EXERCISE — Without any pictures, restate the full set of records below exactly.
[SUPPLIED INFORMATION]
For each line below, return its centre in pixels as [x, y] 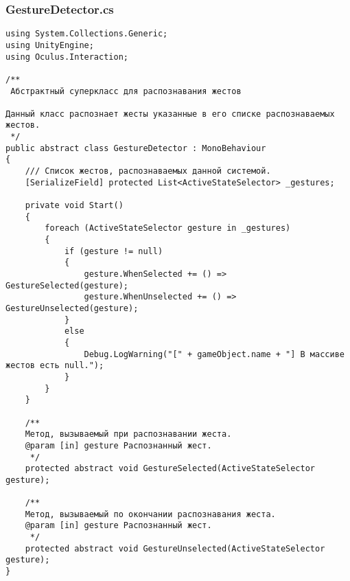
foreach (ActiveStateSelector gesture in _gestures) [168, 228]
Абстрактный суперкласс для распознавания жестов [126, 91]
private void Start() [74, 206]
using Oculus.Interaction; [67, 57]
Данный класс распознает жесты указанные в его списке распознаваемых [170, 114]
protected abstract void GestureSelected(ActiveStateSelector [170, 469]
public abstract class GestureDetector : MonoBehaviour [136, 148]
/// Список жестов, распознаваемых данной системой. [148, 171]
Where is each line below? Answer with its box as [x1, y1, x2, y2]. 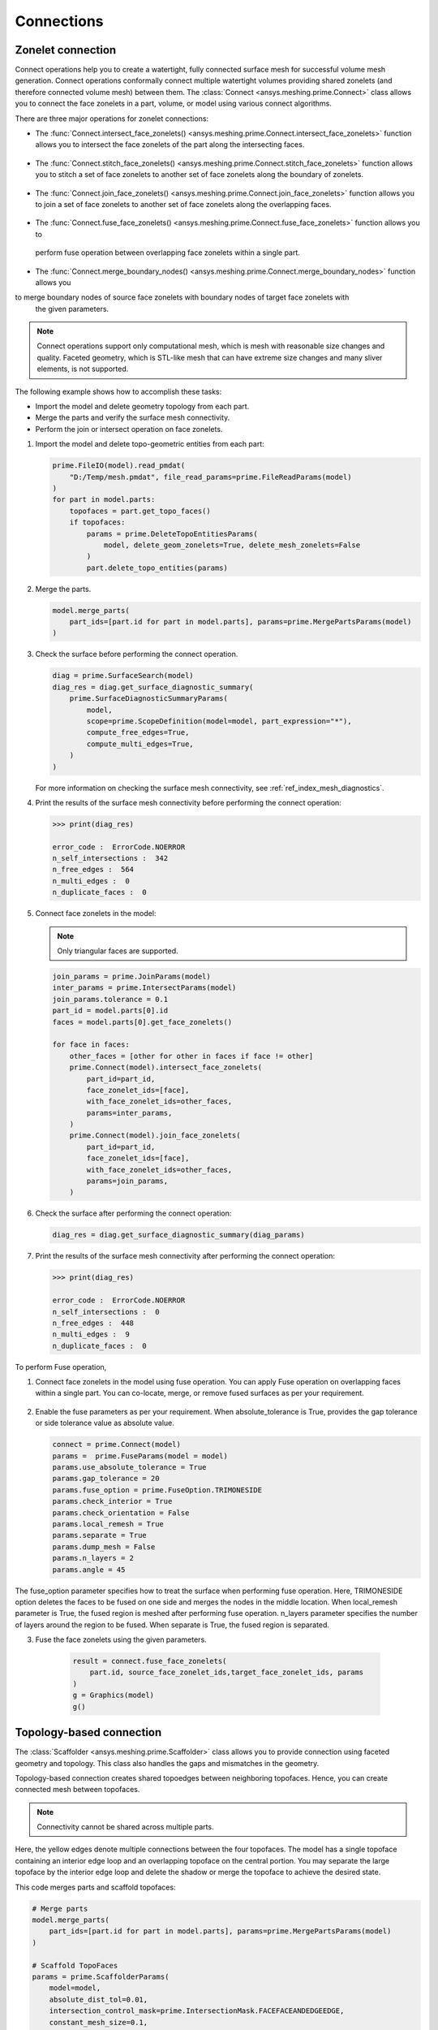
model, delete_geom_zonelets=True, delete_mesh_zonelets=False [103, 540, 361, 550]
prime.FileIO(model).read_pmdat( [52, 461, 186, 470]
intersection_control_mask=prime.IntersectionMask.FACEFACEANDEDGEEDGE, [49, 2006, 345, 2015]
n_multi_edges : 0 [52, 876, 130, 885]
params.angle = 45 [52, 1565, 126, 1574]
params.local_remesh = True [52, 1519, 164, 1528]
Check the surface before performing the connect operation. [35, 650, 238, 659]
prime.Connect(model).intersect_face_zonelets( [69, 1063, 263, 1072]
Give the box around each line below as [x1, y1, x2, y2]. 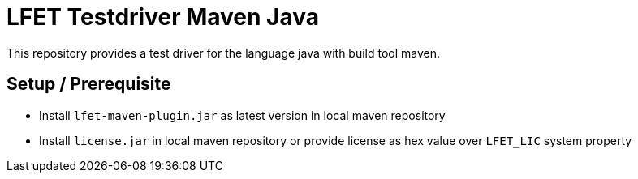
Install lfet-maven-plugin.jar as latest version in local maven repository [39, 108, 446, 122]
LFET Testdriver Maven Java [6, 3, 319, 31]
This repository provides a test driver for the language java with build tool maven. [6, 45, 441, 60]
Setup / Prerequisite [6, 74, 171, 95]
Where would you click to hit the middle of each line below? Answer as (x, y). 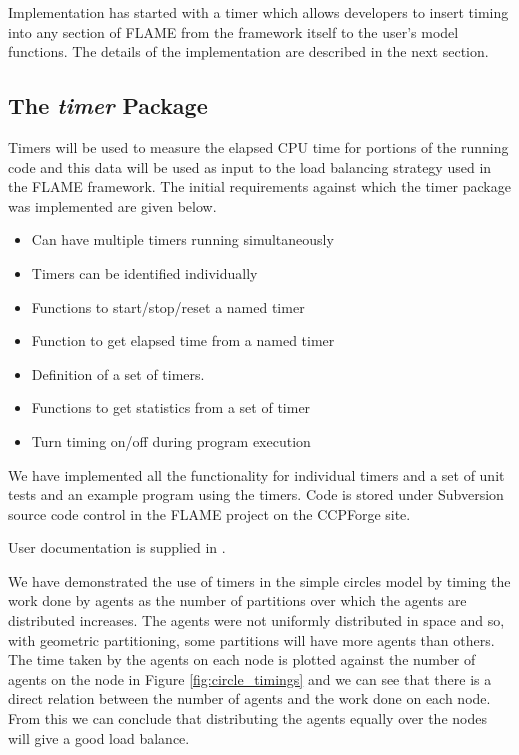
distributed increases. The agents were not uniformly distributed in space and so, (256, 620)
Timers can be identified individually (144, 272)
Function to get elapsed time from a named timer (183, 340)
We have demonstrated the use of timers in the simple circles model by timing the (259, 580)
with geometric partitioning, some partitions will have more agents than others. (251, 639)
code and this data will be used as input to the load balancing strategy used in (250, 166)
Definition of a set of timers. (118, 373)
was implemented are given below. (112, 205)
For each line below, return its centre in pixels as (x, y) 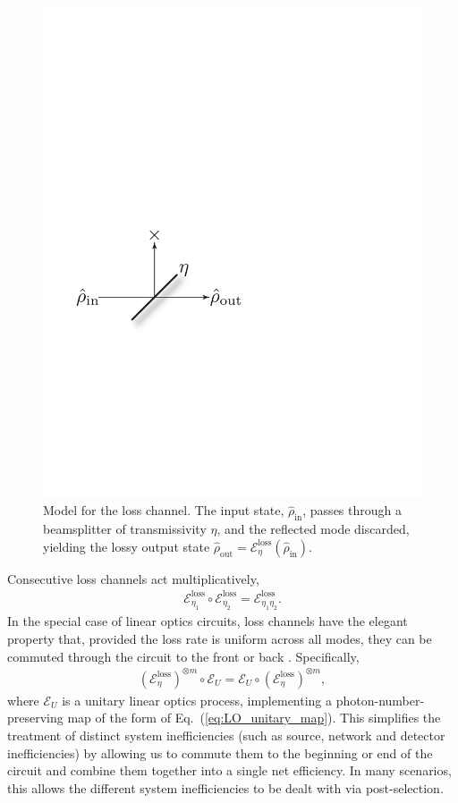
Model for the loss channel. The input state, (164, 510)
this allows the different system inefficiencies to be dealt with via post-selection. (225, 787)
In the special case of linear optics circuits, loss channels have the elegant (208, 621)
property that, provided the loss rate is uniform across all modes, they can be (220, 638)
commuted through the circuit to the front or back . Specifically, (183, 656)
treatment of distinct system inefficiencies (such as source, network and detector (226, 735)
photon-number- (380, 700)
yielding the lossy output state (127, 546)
[/SUPPLIED INFORMATION]
ANSWER FOR THIS EXERCISE —
For each line below, return its centre in pixels as [x, y] 
foreach (ActiveStateSelector gesture in _gestures) [168, 228]
Абстрактный суперкласс для распознавания жестов [126, 91]
private void Start() [74, 206]
using Oculus.Interaction; [67, 57]
Данный класс распознает жесты указанные в его списке распознаваемых [170, 114]
protected abstract void GestureSelected(ActiveStateSelector [170, 469]
public abstract class GestureDetector : MonoBehaviour [136, 148]
/// Список жестов, распознаваемых данной системой. [148, 171]
Where is each line below? Answer with its box as [x1, y1, x2, y2]. 
model, delete_geom_zonelets=True, delete_mesh_zonelets=False [103, 540, 361, 550]
prime.FileIO(model).read_pmdat( [52, 461, 186, 470]
intersection_control_mask=prime.IntersectionMask.FACEFACEANDEDGEEDGE, [49, 2006, 345, 2015]
n_multi_edges : 0 [52, 876, 130, 885]
params.angle = 45 [52, 1565, 126, 1574]
params.local_remesh = True [52, 1519, 164, 1528]
Check the surface before performing the connect operation. [35, 650, 238, 659]
prime.Connect(model).intersect_face_zonelets( [69, 1063, 263, 1072]
Give the box around each line below as [x1, y1, x2, y2]. 
Install lfet-maven-plugin.jar as latest version in local maven repository [39, 108, 446, 122]
LFET Testdriver Maven Java [6, 3, 319, 31]
This repository provides a test driver for the language java with build tool maven. [6, 45, 441, 60]
Setup / Prerequisite [6, 74, 171, 95]
Where would you click to hit the middle of each line below? Answer as (x, y). 
distributed increases. The agents were not uniformly distributed in space and so, (256, 620)
Timers can be identified individually (144, 272)
Function to get elapsed time from a named timer (183, 340)
We have demonstrated the use of timers in the simple circles model by timing the (259, 580)
with geometric partitioning, some partitions will have more agents than others. (251, 639)
code and this data will be used as input to the load balancing strategy used in (250, 166)
Definition of a set of timers. (118, 373)
was implemented are given below. (112, 205)
For each line below, return its centre in pixels as (x, y) 
Model for the loss channel. The input state, (164, 510)
this allows the different system inefficiencies to be dealt with via post-selection. (225, 787)
In the special case of linear optics circuits, loss channels have the elegant (208, 621)
property that, provided the loss rate is uniform across all modes, they can be (220, 638)
commuted through the circuit to the front or back . Specifically, (183, 656)
treatment of distinct system inefficiencies (such as source, network and detector (226, 735)
photon-number- (380, 700)
yielding the lossy output state (127, 546)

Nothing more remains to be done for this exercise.